First, a sequential matrix R of 20 rows and 3 columns is randomly generated, where each column of R is composed of [1,20 ]]The integers are randomly arranged; then calculating the Spearman correlation coefficient matrix CM of RRAnd performing Cholesky decomposition to obtain a decomposed lower triangular matrix Q, which is shown in formula (2).
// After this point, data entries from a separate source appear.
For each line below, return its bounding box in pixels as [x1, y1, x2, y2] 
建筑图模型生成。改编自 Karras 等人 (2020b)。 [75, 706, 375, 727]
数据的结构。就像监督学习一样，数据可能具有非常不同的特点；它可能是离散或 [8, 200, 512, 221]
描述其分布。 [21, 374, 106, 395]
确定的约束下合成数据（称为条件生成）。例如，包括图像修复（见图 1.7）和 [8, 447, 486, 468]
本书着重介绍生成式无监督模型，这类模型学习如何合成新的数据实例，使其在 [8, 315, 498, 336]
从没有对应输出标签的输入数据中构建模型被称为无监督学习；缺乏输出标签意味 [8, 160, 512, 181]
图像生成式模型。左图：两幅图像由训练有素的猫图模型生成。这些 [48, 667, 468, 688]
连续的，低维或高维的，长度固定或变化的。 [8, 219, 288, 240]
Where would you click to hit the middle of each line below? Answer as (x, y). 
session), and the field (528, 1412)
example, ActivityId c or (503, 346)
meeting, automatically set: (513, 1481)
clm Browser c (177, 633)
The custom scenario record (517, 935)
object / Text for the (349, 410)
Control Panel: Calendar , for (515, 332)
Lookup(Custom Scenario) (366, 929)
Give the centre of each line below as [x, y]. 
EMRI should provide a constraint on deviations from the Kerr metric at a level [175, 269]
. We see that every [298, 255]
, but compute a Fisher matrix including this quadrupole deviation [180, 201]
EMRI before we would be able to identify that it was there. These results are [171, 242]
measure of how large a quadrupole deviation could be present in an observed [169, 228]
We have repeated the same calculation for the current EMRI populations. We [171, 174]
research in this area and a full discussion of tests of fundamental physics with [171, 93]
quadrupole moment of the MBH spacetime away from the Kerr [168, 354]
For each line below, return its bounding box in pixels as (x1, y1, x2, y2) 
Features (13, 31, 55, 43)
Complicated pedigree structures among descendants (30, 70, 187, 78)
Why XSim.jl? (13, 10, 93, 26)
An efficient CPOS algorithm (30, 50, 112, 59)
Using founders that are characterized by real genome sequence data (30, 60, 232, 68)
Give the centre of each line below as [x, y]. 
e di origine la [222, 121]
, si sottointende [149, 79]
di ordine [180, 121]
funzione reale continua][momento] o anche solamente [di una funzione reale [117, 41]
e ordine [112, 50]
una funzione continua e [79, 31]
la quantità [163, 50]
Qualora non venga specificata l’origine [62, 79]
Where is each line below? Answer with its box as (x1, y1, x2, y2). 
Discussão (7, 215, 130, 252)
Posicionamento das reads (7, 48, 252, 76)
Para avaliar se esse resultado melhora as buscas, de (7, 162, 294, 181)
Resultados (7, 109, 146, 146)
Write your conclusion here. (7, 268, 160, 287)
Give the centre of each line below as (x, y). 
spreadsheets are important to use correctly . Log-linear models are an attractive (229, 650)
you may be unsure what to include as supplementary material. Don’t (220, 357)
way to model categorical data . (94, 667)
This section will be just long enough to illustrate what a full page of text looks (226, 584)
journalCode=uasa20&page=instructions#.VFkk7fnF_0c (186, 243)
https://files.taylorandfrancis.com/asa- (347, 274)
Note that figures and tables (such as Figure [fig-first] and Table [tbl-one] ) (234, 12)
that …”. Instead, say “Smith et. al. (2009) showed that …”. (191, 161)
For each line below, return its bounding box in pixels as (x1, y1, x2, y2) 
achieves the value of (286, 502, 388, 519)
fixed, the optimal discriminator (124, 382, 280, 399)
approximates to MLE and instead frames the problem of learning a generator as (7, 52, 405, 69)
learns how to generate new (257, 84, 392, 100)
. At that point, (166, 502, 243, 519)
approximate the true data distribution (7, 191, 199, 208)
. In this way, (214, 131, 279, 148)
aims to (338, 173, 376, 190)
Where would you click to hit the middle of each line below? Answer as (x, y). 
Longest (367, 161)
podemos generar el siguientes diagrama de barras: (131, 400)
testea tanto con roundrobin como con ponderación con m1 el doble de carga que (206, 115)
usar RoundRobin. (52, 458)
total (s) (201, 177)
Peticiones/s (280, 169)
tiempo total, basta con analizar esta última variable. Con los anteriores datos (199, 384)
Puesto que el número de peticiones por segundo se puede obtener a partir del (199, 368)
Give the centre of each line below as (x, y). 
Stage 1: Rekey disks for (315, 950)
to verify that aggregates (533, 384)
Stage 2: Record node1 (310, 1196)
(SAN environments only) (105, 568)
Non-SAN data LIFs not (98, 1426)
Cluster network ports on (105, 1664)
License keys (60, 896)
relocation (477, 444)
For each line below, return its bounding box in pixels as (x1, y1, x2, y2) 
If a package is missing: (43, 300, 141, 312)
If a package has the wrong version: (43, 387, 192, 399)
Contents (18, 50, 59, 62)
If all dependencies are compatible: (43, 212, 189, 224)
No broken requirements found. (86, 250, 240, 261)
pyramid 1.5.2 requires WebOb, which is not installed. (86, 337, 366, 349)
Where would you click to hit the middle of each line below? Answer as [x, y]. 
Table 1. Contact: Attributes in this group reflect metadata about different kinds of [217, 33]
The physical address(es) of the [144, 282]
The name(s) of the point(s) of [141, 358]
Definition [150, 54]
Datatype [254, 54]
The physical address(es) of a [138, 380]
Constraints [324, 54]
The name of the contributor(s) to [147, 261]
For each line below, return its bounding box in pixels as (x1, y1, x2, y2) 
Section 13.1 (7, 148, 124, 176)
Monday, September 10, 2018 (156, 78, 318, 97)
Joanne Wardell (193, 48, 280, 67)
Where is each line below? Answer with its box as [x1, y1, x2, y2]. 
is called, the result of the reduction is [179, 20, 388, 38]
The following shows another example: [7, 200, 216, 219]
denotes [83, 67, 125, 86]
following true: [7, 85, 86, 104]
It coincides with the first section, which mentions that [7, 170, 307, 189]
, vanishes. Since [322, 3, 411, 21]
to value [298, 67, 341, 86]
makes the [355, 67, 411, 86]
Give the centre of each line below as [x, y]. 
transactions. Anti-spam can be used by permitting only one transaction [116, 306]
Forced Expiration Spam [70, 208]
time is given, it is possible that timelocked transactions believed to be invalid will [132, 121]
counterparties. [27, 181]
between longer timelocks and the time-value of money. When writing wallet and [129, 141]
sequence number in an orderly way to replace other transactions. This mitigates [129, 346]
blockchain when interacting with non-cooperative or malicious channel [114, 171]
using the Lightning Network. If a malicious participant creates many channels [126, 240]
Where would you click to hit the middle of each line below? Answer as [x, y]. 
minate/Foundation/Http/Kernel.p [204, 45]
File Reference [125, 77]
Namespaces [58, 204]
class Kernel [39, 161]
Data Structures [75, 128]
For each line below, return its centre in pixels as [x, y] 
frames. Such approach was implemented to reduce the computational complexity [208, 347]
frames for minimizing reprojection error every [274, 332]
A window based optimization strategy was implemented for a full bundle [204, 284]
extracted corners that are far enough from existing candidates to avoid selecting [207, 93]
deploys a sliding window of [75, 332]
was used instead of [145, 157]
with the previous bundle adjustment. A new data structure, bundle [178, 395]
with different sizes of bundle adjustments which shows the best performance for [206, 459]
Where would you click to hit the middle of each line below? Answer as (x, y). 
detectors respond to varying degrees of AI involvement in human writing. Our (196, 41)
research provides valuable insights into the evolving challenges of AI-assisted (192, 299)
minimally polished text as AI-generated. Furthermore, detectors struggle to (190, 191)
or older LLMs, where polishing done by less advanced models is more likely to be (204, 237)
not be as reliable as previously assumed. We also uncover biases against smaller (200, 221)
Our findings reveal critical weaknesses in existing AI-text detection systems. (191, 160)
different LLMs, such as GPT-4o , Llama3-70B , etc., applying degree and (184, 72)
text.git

Then, for C1sSpearman's phase relationNumber matrix CMinCholesky decomposition is also performed to obtain a lower triangular matrix P, and then an output order matrix G is calculated according to equation (3) and C is applied1sThe data of each column in the sequence G is reordered according to the sequence of the data of each column in the sequence G, and the reordered data C1s' this is the controlled scene element data.
CMR=Q*QT (2)
G=P*Q-1*R (3)
C1And C1sThe Spearman correlation coefficient matrixes are respectively shown in table 1 and table 2, and it can be seen that the correlation maintaining effect is good after sampling and recombining the elements with strong correlation.
TABLE 1 correlation coefficient matrix of raw data
Speed of main vehicle
Target vehicle speed
Time of cut-in
Speed of main vehicle
1
0.9001
0.1752
Target vehicle speed
0.9001
1
-0.0134
Time of cut-in
0.1752
-0.0134
1
TABLE 2 Recombinat data correlation coefficient matrix
Speed of main vehicle
Target vehicle speed
Time of cut-in
Speed of main vehicle
1
0.8679
0.2049
Target vehicle speed
0.9001
1
-0.0626
Time of cut-in
0.2049
-0.0626
1
Above is only the groupIn combination of discrete elements D1Performing correlation control on continuous elements, and performing correlation control on discrete element combination D2、D3And carrying out correlation control on the continuous elements by adopting the processes of the steps 5) to 8).
10) Step of recombining all elements
Finally, based on the obtained sampled data of all discrete elements and continuous elements, 100 groups of data samples containing both discrete elements and continuous elements are obtained.